Yesterday, the U.S. Supreme Court struck down a key provision of the Defense of Marriage Act.  The SCOTUSBlog has done an admirable job with the recaps and if you want more information about that decision, you should really go there first.

Mother Nature broke out the rainbows last night.

But the immediate impact of the decision is that it changes all the 1000+ places in federal law where “marriage” or “spouse” was used.  In other words, if a state recognizes a same-sex couple as married (like Connecticut), then federal law must do the same.

Employers in Connecticut have already had to address same-sex marriages several years ago when they became legal in the state.  Thus, for employers, items like health benefits or Connecticut FMLA leave have already changed. Yesterday’s ruling won’t change that.

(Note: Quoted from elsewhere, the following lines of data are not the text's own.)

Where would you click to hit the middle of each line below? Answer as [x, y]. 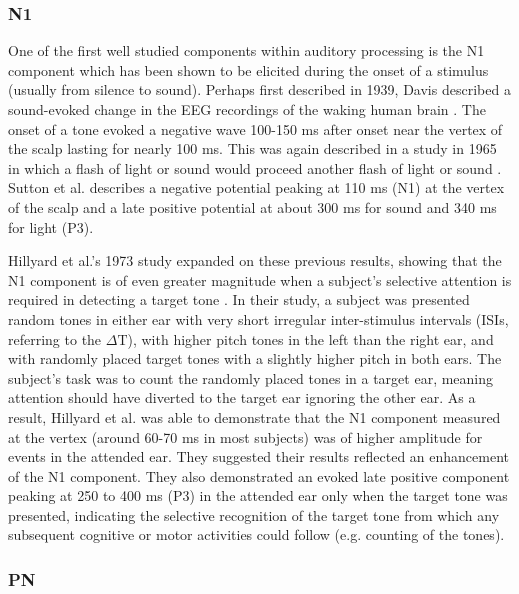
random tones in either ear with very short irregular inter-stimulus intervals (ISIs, [258, 318]
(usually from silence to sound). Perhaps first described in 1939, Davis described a [259, 89]
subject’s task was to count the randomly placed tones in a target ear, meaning [251, 377]
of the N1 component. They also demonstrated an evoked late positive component [259, 475]
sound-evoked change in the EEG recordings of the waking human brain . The [247, 109]
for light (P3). [51, 226]
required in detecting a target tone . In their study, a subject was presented [239, 299]
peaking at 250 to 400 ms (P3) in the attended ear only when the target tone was [258, 495]
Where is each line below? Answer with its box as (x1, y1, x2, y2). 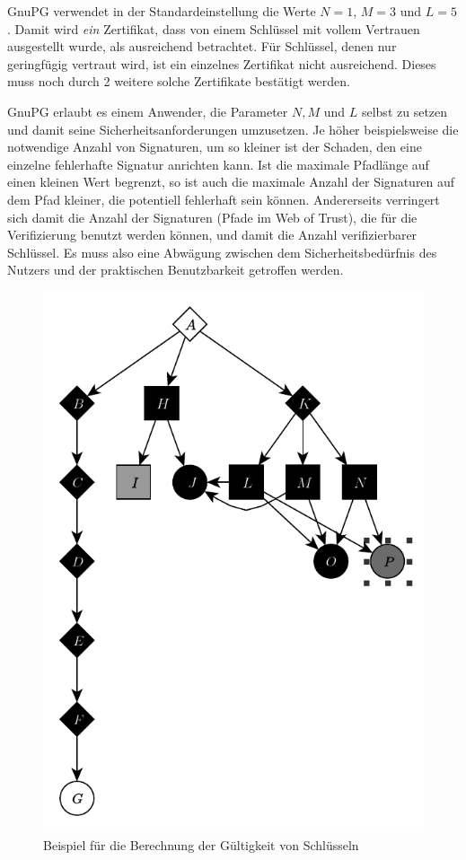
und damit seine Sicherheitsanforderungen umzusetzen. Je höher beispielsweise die (7, 119, 459, 138)
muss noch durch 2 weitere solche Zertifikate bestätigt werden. (7, 72, 350, 91)
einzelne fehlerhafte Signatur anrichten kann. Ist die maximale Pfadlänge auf (7, 154, 429, 173)
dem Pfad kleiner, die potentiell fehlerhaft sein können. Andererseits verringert (7, 189, 440, 208)
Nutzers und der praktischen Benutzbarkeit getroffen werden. (7, 260, 344, 279)
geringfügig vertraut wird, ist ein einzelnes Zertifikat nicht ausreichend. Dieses (7, 54, 436, 73)
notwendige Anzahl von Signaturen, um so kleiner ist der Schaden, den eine (7, 137, 422, 156)
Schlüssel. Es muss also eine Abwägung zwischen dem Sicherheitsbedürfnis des (7, 242, 437, 261)
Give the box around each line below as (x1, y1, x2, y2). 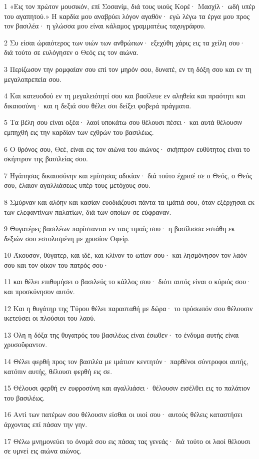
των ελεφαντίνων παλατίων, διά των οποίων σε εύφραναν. (4, 206, 171, 217)
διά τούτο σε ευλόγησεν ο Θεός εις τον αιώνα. (4, 47, 138, 57)
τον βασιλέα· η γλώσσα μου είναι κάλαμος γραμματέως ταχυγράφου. (4, 20, 206, 31)
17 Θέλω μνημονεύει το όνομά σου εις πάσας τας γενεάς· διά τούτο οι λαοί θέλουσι (4, 436, 250, 446)
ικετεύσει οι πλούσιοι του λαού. (4, 313, 96, 323)
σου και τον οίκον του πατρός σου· (4, 259, 108, 270)
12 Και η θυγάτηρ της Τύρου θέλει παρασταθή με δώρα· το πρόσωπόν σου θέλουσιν (4, 303, 253, 313)
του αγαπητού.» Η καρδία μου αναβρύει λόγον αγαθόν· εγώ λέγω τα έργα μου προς (4, 10, 250, 21)
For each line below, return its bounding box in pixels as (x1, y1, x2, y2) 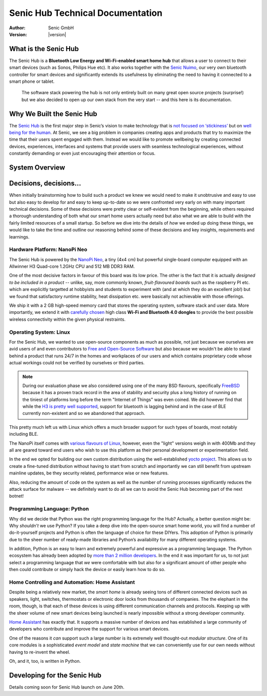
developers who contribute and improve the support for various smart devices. (9, 626, 170, 632)
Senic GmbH (48, 25, 74, 31)
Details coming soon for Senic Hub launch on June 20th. (9, 684, 125, 690)
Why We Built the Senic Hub (9, 110, 97, 118)
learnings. (9, 233, 30, 240)
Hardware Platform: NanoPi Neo (9, 246, 88, 253)
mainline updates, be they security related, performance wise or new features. (9, 470, 169, 476)
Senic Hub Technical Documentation (9, 7, 163, 18)

The problem for employers, is how to address these items on a nationwide basis and how to address the federal changes that will now occur.  The ruling provides some clarity but not all answers are clear cut yesterday.

For employers in Connecticut and elsewhere where same-sex marriages are approved, you can probably expect several impacts.

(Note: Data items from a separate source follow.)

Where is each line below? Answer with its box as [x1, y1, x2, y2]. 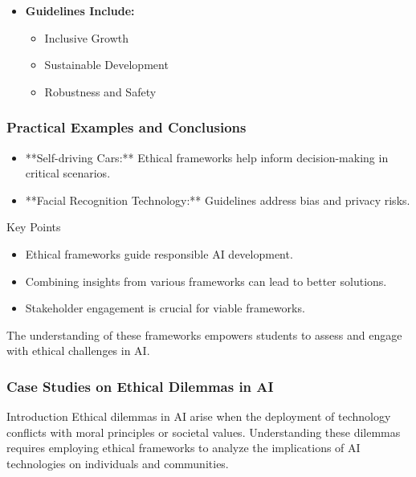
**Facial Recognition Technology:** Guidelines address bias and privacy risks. [25, 191, 410, 208]
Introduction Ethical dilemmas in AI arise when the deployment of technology [6, 408, 391, 425]
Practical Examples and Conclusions [6, 117, 247, 137]
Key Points [6, 218, 61, 235]
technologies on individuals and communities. [6, 455, 229, 471]
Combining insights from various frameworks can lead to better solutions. [25, 272, 387, 289]
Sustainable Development [44, 56, 169, 73]
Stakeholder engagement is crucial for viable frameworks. [25, 300, 305, 316]
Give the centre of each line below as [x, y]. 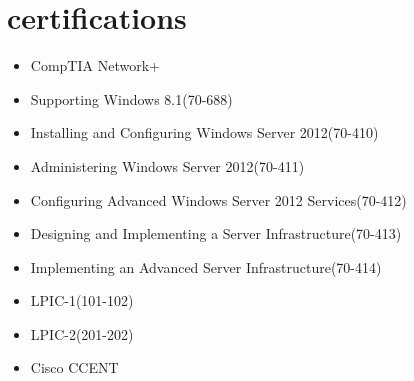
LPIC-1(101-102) [82, 300]
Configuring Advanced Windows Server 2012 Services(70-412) [218, 199]
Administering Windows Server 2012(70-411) [167, 165]
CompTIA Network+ [95, 65]
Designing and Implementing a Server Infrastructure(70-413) [216, 233]
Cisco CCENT [74, 367]
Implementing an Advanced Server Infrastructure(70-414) [206, 266]
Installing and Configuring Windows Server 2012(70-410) [204, 132]

For example, you should anticipate that employees who are legally married to same-sex partners will want to update their W-4 forms to change their tax filing status to “married”.  You should not stop them.

But the tax consequences are a little messier in states that don’t recognize same-sex marriages.

As highlighted in a Workplace Resource Center post: If an employee’s same-sex partner is considered a “spouse” under state law, the partner’s benefits are not to be considered part of the employee’s gross income and the IRS will not tax that partner’s health benefits. Consequently, the employee’s net income will decrease, resulting in a decrease in the amount of payroll taxes the employer and employee will be required to pay.

The federal FMLA is also anticipated to undergo some pretty big changes in states that approve same-sex marriages. Already in 2010, the FMLA regulations suggested that married same-sex couples could take time off to care for a newborn child; now FMLA policies will have to be tweaked to make it plain that employees can take time off to care for a same-sex spouse where it is legal.

But as Jeff Nowak noted on the FMLA Insights blog this morning, all is not clear in states that don’t permit same sex marriages. In other words, the extent of the changes to the FMLA is still being determined.  But at least in Connecticut, federal FMLA would now seem to apply to same-sex spouses.

Employers should also anticipate significant changes to the way health benefits should be covered as well as retirement benefits.   Moreover, if a same-sex married couple gets a divorce, there may be ERISA implications (such as a Qualified Domestic Relations Order – QDRO) that need to be addressed.

Employers will also have to deal with another strange result of the court’s decision: Employees may be deemed “married” in one state, and ostensibly, “not married” if they get transferred to another state.  What then?  That question remains open but is one in a series of open questions that courts will continue to struggle with over the next several years.

Over the upcoming weeks, we will no doubt be exploring all the ways that employers may be impacted.  So stay updated on these developments and correct any existing policies or practices to reflect this new reality.